Some Thoughts About the 2016 Election

My Friends Were Upset I Wanted to “Give Trump A Chance.”

They shouldn’t have worried. I wasn’t on board for long.

I was listening to Morning Joy on Sirius XM as I was running errands this morning and some panelists were discussing that one of the reasons we seem to be so deeply divided as a country is because some of us are outraged that people claim discrimination based on Starbucks coffee cups, whether or not they believe minorities are given free access to shopping bags at Michaels, and whether or not they believe that people are accepting that they won the election. They feel discriminated against because people say “Happy Holidays” instead of “Merry Xmas.” They don’t realize that the real discrimination is having a much greater chance of being shot at by police because of the color of your skin, or being watched extra closely by store security because of the color of your skin, or being physically attacked in the subway by three drunk white men because you’re a young woman who is wearing clothing adhering to your religious beliefs.

These Trumpkins actually feel discriminated against because we won’t get on board with whatever policies and positions the White House and Republicans will take in this new administration – as if America voted for dismantling Medicare, jail time and possible loss of citizenship for expressing 1st Amendment rights, or the implementation of a Muslim registry.
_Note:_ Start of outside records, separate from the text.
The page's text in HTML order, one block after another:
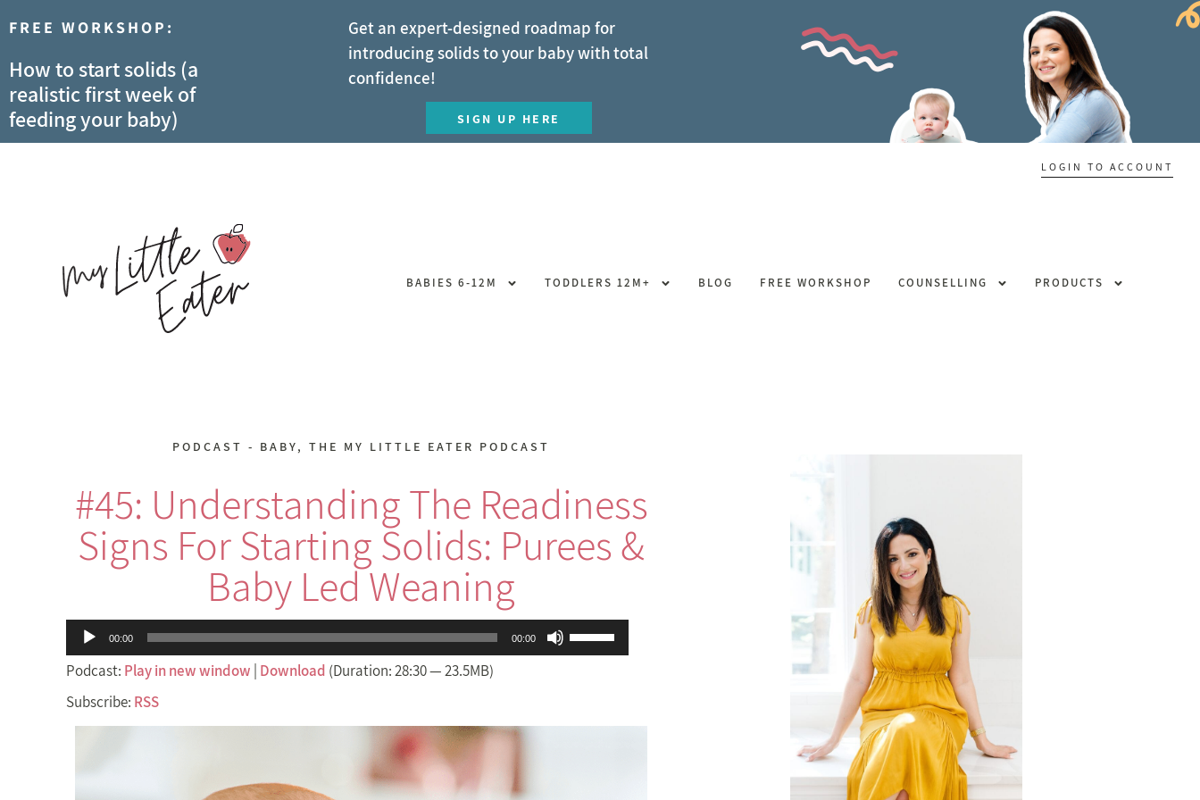
FREE WORKSHOP:
How to start solids (a
realistic first week of
feeding your baby)
Get an expert-designed roadmap for
introducing solids to your baby with total
confidence!
SIGN UP HERE
LOGIN TO ACCOUNT
BABIES 6-12M TODDLERS 12M+ BLOG FREE WORKSHOP COUNSELLING PRODUCTS
PODCAST - BABY,THE MY LITTLE EATER PODCAST
#45: Understanding The Readiness
Signs For Starting Solids: Purees &
Baby Led Weaning
Audio
Player
00:00 00:00
Use
keys
Podcast: Play in new window Download (Duration: 28:30 — 23.5MB)
Subscribe: RSS
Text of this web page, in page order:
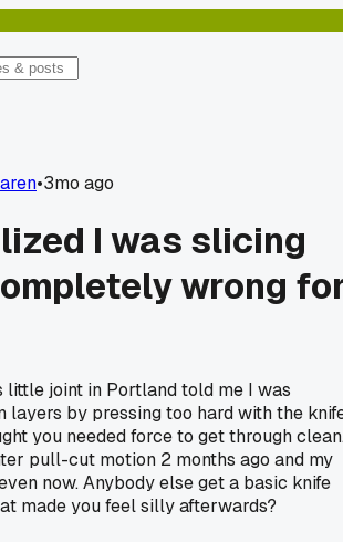
•3mo ago
I was slicing
wrong
little joint in Portland told me I was
layers by pressing too hard with the
you needed force to get through
pull-cut motion 2 months ago and my
now. Anybody else get a basic knife
made you feel silly afterwards?
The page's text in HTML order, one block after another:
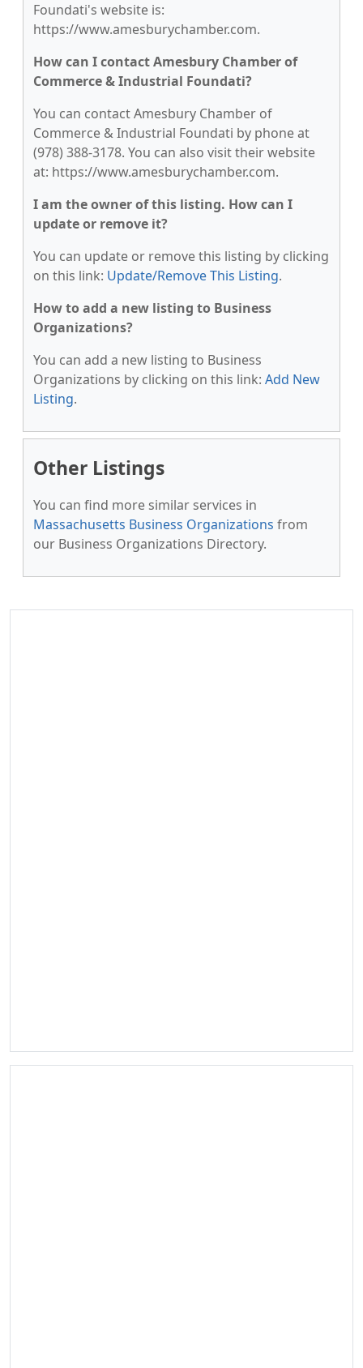
Foundati's website is:
https://www.amesburychamber.com.
How can I contact Amesbury Chamber of
Commerce & Industrial Foundati?
You can contact Amesbury Chamber of
Commerce & Industrial Foundati by phone at
(978) 388-3178. You can also visit their website
at: https://www.amesburychamber.com.
I am the owner of this listing. How can I
update or remove it?
You can update or remove this listing by clicking
on this link: Update/Remove This Listing.
How to add a new listing to Business
Organizations?
You can add a new listing to Business
Organizations by clicking on this link: Add New
Listing.
Other Listings
You can find more similar services in
Massachusetts Business Organizations from
our Business Organizations Directory.
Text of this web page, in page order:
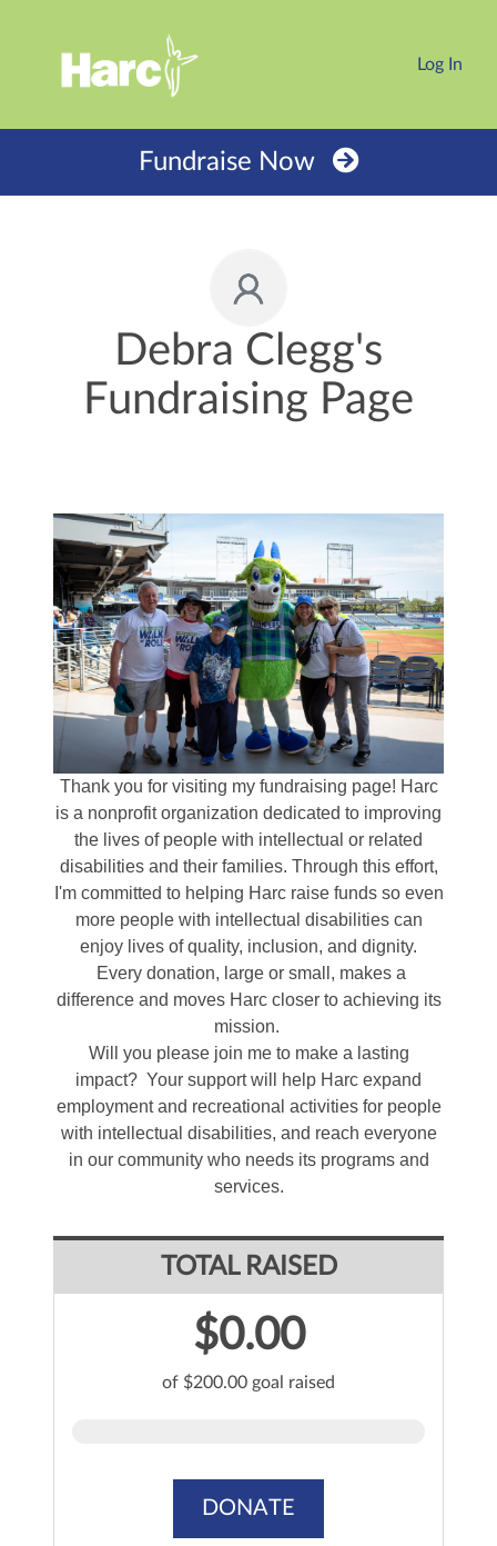
Log In
Fundraise Now
Debra Clegg's
Fundraising Page
Thank you for visiting my fundraising page! Harc
is a nonprofit organization dedicated to improving
the lives of people with intellectual or related
disabilities and their families. Through this effort,
I'm committed to helping Harc raise funds so even
more people with intellectual disabilities can
enjoy lives of quality, inclusion, and dignity.
Every donation, large or small, makes a
difference and moves Harc closer to achieving its
mission.
Will you please join me to make a lasting
impact? Your support will help Harc expand
employment and recreational activities for people
with intellectual disabilities, and reach everyone
in our community who needs its programs and
services.
TOTAL RAISED
$0.00
of $200.00 goal raised
DONATE
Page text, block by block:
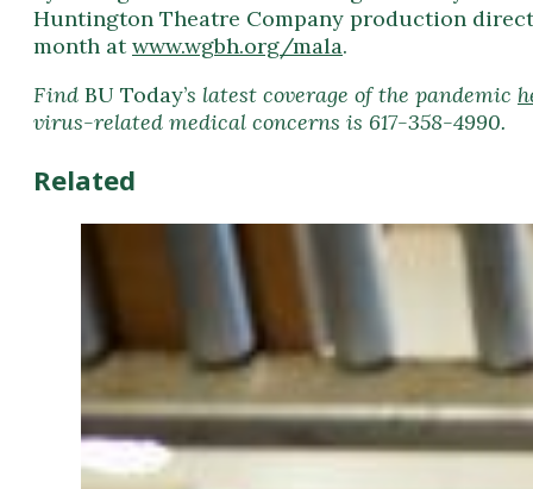
Huntington Theatre Company production
month atwww.wgbh.org/mala.
Find BU Today’s latest coverage of the pandemic
virus-related medical concerns is 617-358-4990.
Related
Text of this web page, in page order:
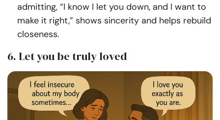
admitting, “I know I let you down, and I want to
make it right,” shows sincerity and helps rebuild
closeness.
6. Let you be truly loved
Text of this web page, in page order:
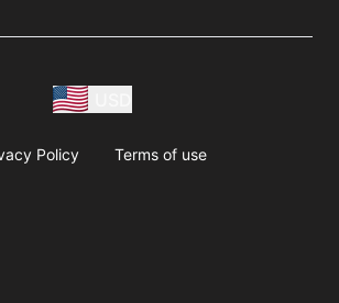
Policy Terms of use
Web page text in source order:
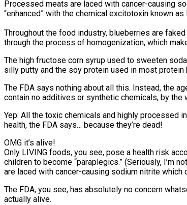
Processed meats are laced with cancer-causing
“enhanced” with the chemical excitotoxin known
Throughout the food industry, blueberries are
through the process of homogenization, which
The high fructose corn syrup used to sweeten
silly putty and the soy protein used in most
The FDA says nothing about all this. Instead, the
contain no additives or synthetic chemicals, by the
Yep: All the toxic chemicals and highly processed
health, the FDA says… because they’re dead!
OMG it’s alive!
Only LIVING foods, you see, pose a health risk
children to become “paraplegics.” (Seriously, I’m
are laced with cancer-causing sodium nitrite
The FDA, you see, has absolutely no concern
actually alive.
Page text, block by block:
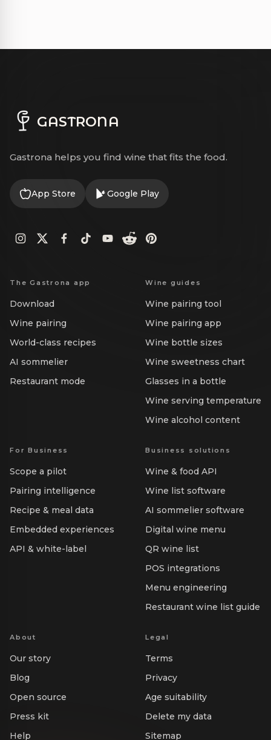
GASTRONA
Gastrona helps you find wine that fits the food.
App Store Google Play
The Gastrona app
Download
Wine pairing
World-class recipes
AI sommelier
Restaurant mode
Wine guides
Wine pairing tool
Wine pairing app
Wine bottle sizes
Wine sweetness chart
Glasses in a bottle
Wine serving temperature
Wine alcohol content
For Business
Scope a pilot
Pairing intelligence
Recipe & meal data
Embedded experiences
API & white-label
Business solutions
Wine & food API
Wine list software
AI sommelier software
Digital wine menu
QR wine list
POS integrations
Menu engineering
Restaurant wine list guide
About
Our story
Blog
Open source
Press kit
Help
Legal
Terms
Privacy
Age suitability
Delete my data
Sitemap
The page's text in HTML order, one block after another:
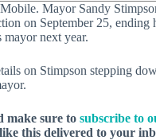
Mayor Sandy
on September 25, ending
mayor next year.
on Stimpson stepping
make sure to subscribe to
this delivered to your
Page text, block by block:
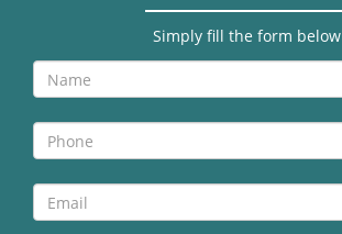
Simply fill the form below
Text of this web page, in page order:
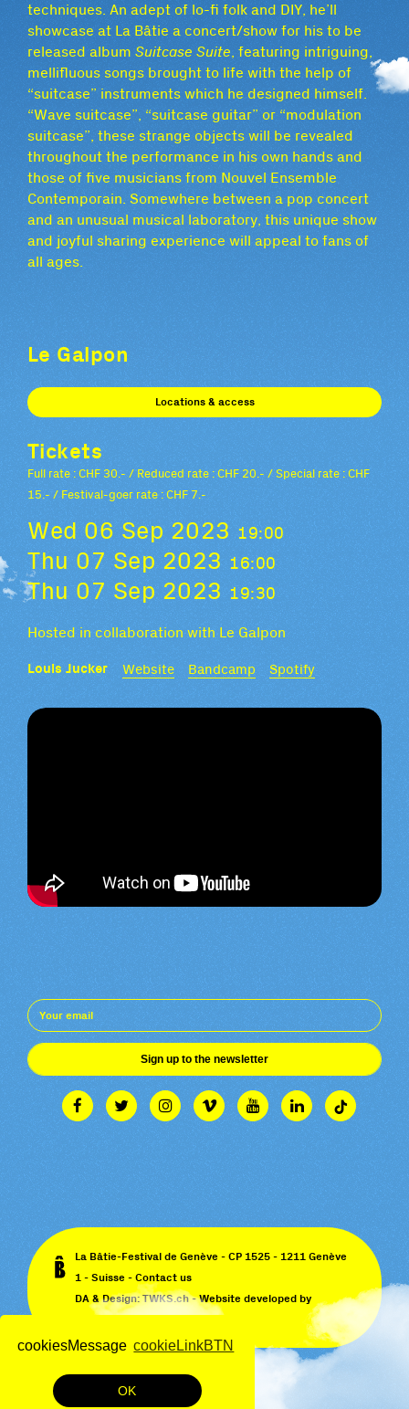
cookiesMessage cookieLinkBTN
OK
techniques. An adept of lo-fi folk and DIY, he’ll
showcase at La Bâtie a concert/show for his to be
released album Suitcase Suite , featuring intriguing,
mellifluous songs brought to life with the help of
“suitcase” instruments which he designed himself.
“Wave suitcase”, “suitcase guitar” or “modulation
suitcase”, these strange objects will be revealed
throughout the performance in his own hands and
those of five musicians from Nouvel Ensemble
Contemporain. Somewhere between a pop concert
and an unusual musical laboratory, this unique show
and joyful sharing experience will appeal to fans of
all ages.
Le Galpon
Locations & access
Tickets
Full rate : CHF 30.- / Reduced rate : CHF 20.- / Special rate : CHF
15.- / Festival-goer rate : CHF 7.-
Wed 06 Sep 202319:00
Thu 07 Sep 2023 16:00
Thu 07 Sep 2023 19:30
Hosted in collaboration with Le Galpon
Louis Jucker Website Bandcamp Spotify
Sign up to the newsletter
La Bâtie-Festival de Genève - CP 1525 - 1211 Genève
1 - Suisse - Contact us
DA & Design:TWKS.ch- Website developed by
Monoloco&EPIC
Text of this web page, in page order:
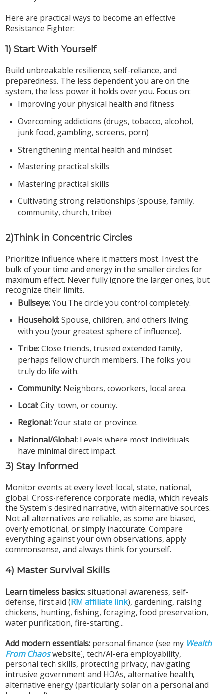
Here are practical ways to become an effective
Resistance Fighter:
1) Start With Yourself
Build unbreakable resilience, self-reliance, and
preparedness. The less dependent you are on the
system, the less power it holds over you. Focus on:
Improving your physical health and fitness
Overcoming addictions (drugs, tobacco, alcohol,
junk food, gambling, screens, porn)
Strengthening mental health and mindset
Mastering practical skills
Mastering practical skills
Cultivating strong relationships (spouse, family,
community, church, tribe)
2)Think in Concentric Circles
Prioritize influence where it matters most. Invest the
bulk of your time and energy in the smaller circles for
maximum effect. Never fully ignore the larger ones, but
recognize their limits.
Bullseye:You.The circle you control completely.
Household:Spouse, children, and others living
with you (your greatest sphere of influence).
Tribe:Close friends, trusted extended family,
perhaps fellow church members. The folks you
truly do life with.
Community: Neighbors, coworkers, local area.
Local:City, town, or county.
Regional:Your state or province.
National/Global:Levels where most individuals
have minimal direct impact.
3) Stay Informed
Monitor events at every level: local, state, national,
global. Cross-reference corporate media, which reveals
the System's desired narrative, with alternative sources.
Not all alternatives are reliable, as some are biased,
overly emotional, or simply inaccurate. Compare
everything against your own observations, apply
commonsense, and always think for yourself.
4) Master Survival Skills
Learn timeless basics:situational awareness, self-
defense, first aid (RM affiliate link), gardening, raising
chickens, hunting, fishing, foraging, food preservation,
water purification, fire-starting...
Add modern essentials: personal finance (see my Wealth
From Chaoswebsite), tech/AI-era employability,
personal tech skills, protecting privacy, navigating
intrusive government and HOAs, alternative health,
alternative energy (particularly solar on a personal and
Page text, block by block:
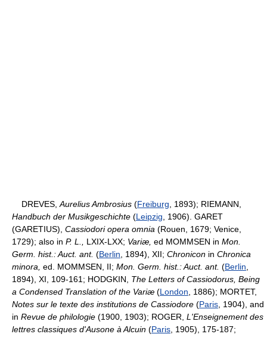
DREVES, Aurelius Ambrosius (Freiburg , 1893); RIEMANN,
Handbuch der Musikgeschichte (Leipzig , 1906). GARET
(GARETIUS), Cassiodori opera omnia (Rouen, 1679; Venice,
1729); also in P. L., LXIX-LXX; Variæ, ed MOMMSEN in Mon.
Germ. hist.: Auct. ant. (Berlin , 1894), XII; Chronicon in Chronica
minora, ed. MOMMSEN, II; Mon. Germ. hist.: Auct. ant. (Berlin
1894), XI, 109-161; HODGKIN, The Letters of Cassiodorus, Being
a Condensed Translation of the Variæ (London , 1886); MORTET,
Notes sur le texte des institutions de Cassiodore (Paris , 1904), and
in Revue de philologie (1900, 1903); ROGER, L'Enseignement des
lettres classiques d'Ausone à Alcuin (Paris , 1905), 175-187;
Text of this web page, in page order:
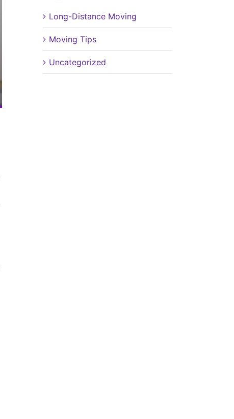
Long-Distance Moving
Moving Tips
Uncategorized
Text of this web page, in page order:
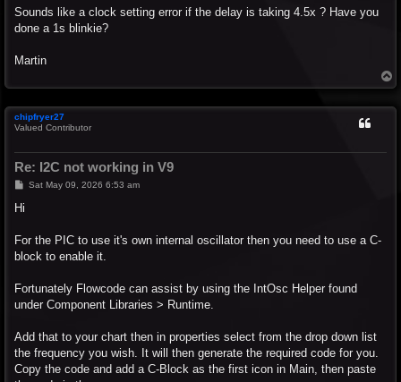
s
Sounds like a clock setting error if the delay is taking 4.5x ? Have you
done a 1s blinkie?
Martin
o
chipfryer27
Valued Contributor
Re: I2C not working in V9
PSat May 09, 2026 6:53 am
Hi
For the PIC to use it's own internal oscillator then you need to use a C-
block to enable it.
Fortunately Flowcode can assist by using the IntOsc Helper found
under Component Libraries > Runtime.
Add that to your chart then in properties select from the drop down list
the frequency you wish. It will then generate the required code for you.
Copy the code and add a C-Block as the first icon in Main, then paste
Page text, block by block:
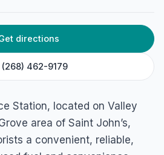
directions
(268) 462-9179
Station, located on Valley
area of Saint John’s,
a convenient, reliable,
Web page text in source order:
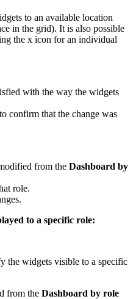
to an available location
in the grid). It is also possible
the x icon for an individual
with the way the widgets
confirm that the change was
from the Dashboard by
role.
to a specific role:
the widgets visible to a specific
from the Dashboard by role
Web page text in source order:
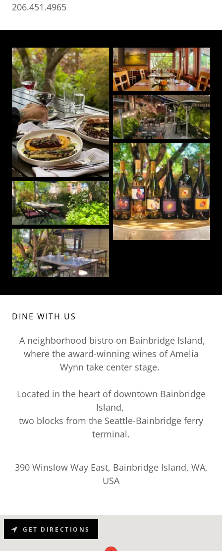
206.451.4965
DINE WITH US
A neighborhood bistro on Bainbridge Island,
where the award-winning wines of Amelia
Wynn take center stage.
Located in the heart of downtown Bainbridge
Island,
two blocks from the Seattle-Bainbridge ferry
terminal.
390 Winslow Way East, Bainbridge Island, WA,
USA
GET DIRECTIONS
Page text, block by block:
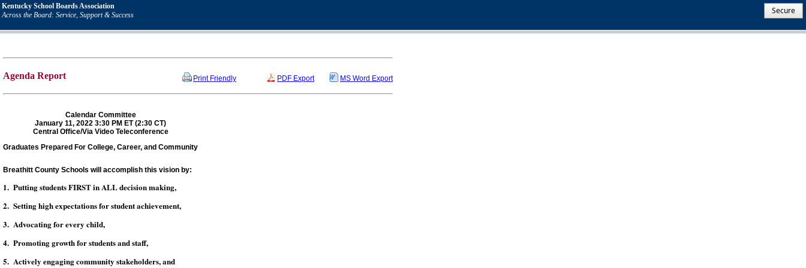
Kentucky School Boards Association
Across the Board: Service, Support & Success
Secure
Agenda Report Print Friendly PDF Export MS Word Export
Calendar Committee
January 11, 2022 3:30 PM ET (2:30 CT)
Central Office/Via Video Teleconference
Graduates Prepared For College, Career, and Community
Breathitt County Schools will accomplish this vision by:
1. Putting students FIRST in ALL decision making,
2. Setting high expectations for student achievement,
3. Advocating for every child,
4. Promoting growth for students and staff,
5. Actively engaging community stakeholders, and
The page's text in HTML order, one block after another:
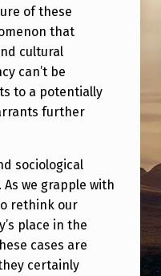
of these
that
cultural
can’t be
to a potentially
further
sociological
we grapple with
rethink our
place in the
cases are
certainly
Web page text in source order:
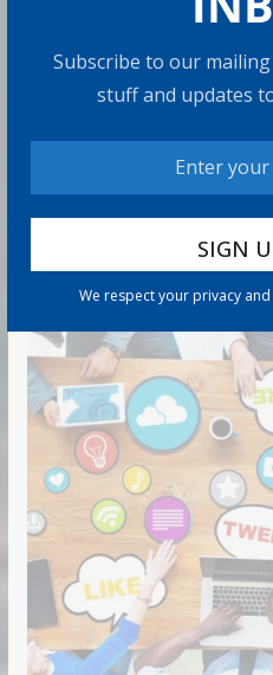
Subscribe to our
stuff and updates
We respect your privacy
9 min
Can You
7 min
RECOMMENDED
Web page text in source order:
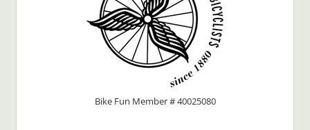
Bike Fun Member # 40025080
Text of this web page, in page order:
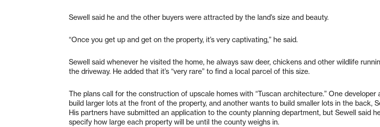
Sewell said he and the other buyers were attracted by the land’s size and beauty.
“Once you get up and get on the property, it’s very captivating,” he said.
Sewell said whenever he visited the home, he always saw deer, chickens and other wildlife
the driveway. He added that it’s “very rare” to find a local parcel of this size.
The plans call for the construction of upscale homes with “Tuscan architecture.” One developer
build larger lots at the front of the property, and another wants to build smaller lots in the back,
His partners have submitted an application to the county planning department, but Sewell said
specify how large each property will be until the county weighs in.
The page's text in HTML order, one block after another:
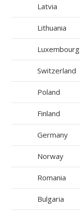
Latvia
Lithuania
Luxembourg
Switzerland
Poland
Finland
Germany
Norway
Romania
Bulgaria
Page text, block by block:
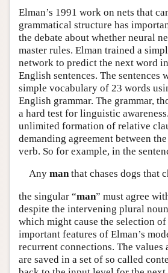
Elman’s 1991 work on nets that
grammatical structure has
the debate about whether neural
master rules. Elman trained a
network to predict the next word
English sentences. The sentences
simple vocabulary of 23 words
English grammar. The grammar,
a hard test for linguistic
unlimited formation of relative
demanding agreement between
verb. So for example, in the
Any manthat chases dogs that
the singular “man” must agree
despite the intervening plural
which might cause the selection of
important features of Elman’s
recurrent connections. The values
are saved in a set of so called
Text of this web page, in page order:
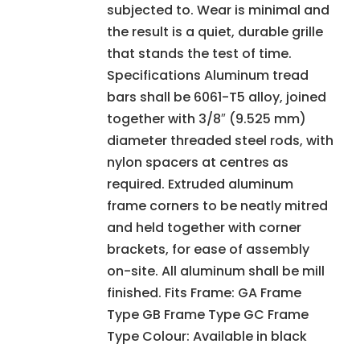
subjected to. Wear is minimal and
the result is a quiet, durable grille
that stands the test of time.
Specifications Aluminum tread
bars shall be 6061-T5 alloy, joined
together with 3/8″ (9.525 mm)
diameter threaded steel rods, with
nylon spacers at centres as
required. Extruded aluminum
frame corners to be neatly mitred
and held together with corner
brackets, for ease of assembly
on-site. All aluminum shall be mill
finished. Fits Frame: GA Frame
Type GB Frame Type GC Frame
Type Colour: Available in black
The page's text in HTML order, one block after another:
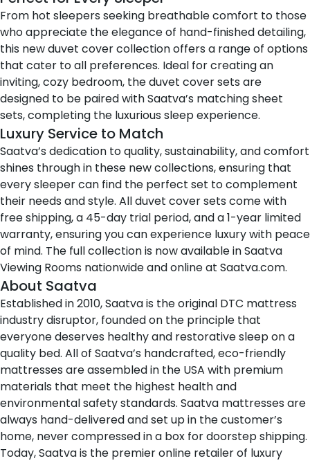
From hot sleepers seeking breathable comfort to those
who appreciate the elegance of hand-finished detailing,
this new duvet cover collection offers a range of options
that cater to all preferences. Ideal for creating an
inviting, cozy bedroom, the duvet cover sets are
designed to be paired with Saatva’s matching sheet
sets, completing the luxurious sleep experience.
Luxury Service to Match
Saatva’s dedication to quality, sustainability, and comfort
shines through in these new collections, ensuring that
every sleeper can find the perfect set to complement
their needs and style. All duvet cover sets come with
free shipping, a 45-day trial period, and a 1-year limited
warranty, ensuring you can experience luxury with peace
of mind. The full collection is now available inSaatva
Viewing Rooms nationwide and online at Saatva.com.
About Saatva
Established in 2010,Saatvais the original DTC mattress
industry disruptor, founded on the principle that
everyone deserves healthy and restorative sleep on a
quality bed. All of Saatva’s handcrafted, eco-friendly
mattresses are assembled in the USA with premium
materials that meet the highest health and
environmental safety standards. Saatva mattresses are
always hand-delivered and set up in the customer’s
home, never compressed in a box for doorstep shipping.
Today, Saatva is the premier online retailer of luxury
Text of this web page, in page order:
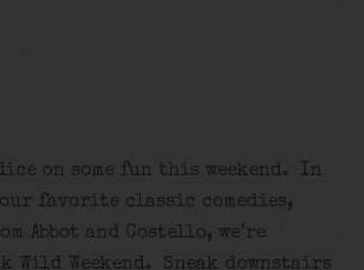
on some fun this weekend. In
favorite classic comedies,
Abbot and Costello, we’re
Wild Weekend. Sneak downstairs

They believe they won, so we should get all on board.

This, despite the fact that our currently sitting POTUS, Barack Obama, faced unprecedented resistance, obstruction, and racism his entire eight years – by the very same people who are now complaining.

Well, I’ll tell you what. I was more than willing to give this President-Elect a chance for the first few days after the election. I understand he is not even the President yet. However, although we can’t know what Trump’s guiding philosophy is on just about anything (he only seems to take the position of the last person that held his ear – which is bad enough, considering a white supremacist will be his closest adviser), we know he is appointing people who, themselves, have a long ideological history in the fields from which he is appointing them.

DeVos, Sessions, Bannon, Ross, Mnuchin – they all have records. These bad seeds are not likely to produce good fruit.

Paul Ryan has signified that House Republicans are going to basically bleed Obamacare to death if they can’t repeal it altogether. The GOP has already signified they are going to begin attacking Medicare in favor of a voucher system.

In a fact-challenged environment such as a Trump administration, any promises he made (“I’m not going to cut Social Security like every other Republican and I’m not going to cut Medicare or Medicaid”) are null and void. According to Corey Lewandowski, we need to not take Trump literally. Indeed, Trump doesn’t even remember what he promises. He didn’t remember he promised on the campaign trail to keep the Carrier jobs in Indiana.

“I never thought I made that promise. Not with Carrier. I made it for everybody else. I didn’t make it really for Carrier,” he said this week. However, in April, he said, “we’re not going to let Carrier leave – because say what you want, Indiana. I’ve been talking about Carrier now for four months, right?”

This is a man who doesn’t remember what he has promised, which is troublesome enough, but beyond that, he’s filling his cabinet with billionaires and millionaires who have ideological positions that are dangerous to the poor and middle class in this country.

This is a man whose Vice Presidential pick has made it a point to strip certain humans of their basic rights under the Constitution – an ideology shared by many who will be in charge of the levers of government.

This is why I am part of the resistance, and this is why I will never accept Donald Trump as my President.

You don’t get to obstruct and scream and yell at one President and at the Democrats for eight years and then suddenly when you get in charge expect everyone to fall in line, ESPECIALLY when some of your very first actions reveal to everyone how hostile you are going to continue to be to those who don’t agree with you.

Donald Trump is a minority President. His supporters will continue to be “outraged” that a majority of Americans are not going to be on board with his agenda. The fact that THREE MILLION more voters checked the box for Hillary Clinton will continue to dig at them, and any time they try to implement their anti-American policies, or dismantle Medicare, or implement vouchers systems for education, we will remind them that their candidate “won” on a gerrymandering technicality known as the Electoral College. He won, make no doubt about it – but he did not get a mandate, and the majority is not with him.

And if the Trumpkins are feeling discriminated against because those who supported Hillary aren’t all OK with these FACTS? I say: Buckle up, snowflakes. If you don’t like that people aren’t accepting your candidate after he ran the most hostile, divisive, racist, misogynistic, bigoted, and xenophobic presidential campaign the United States has ever seen, and ESPECIALLY after he continues to reveal that THIS is how he is going to govern, it’s going to be a real long four years for you. Get your safe spaces ready.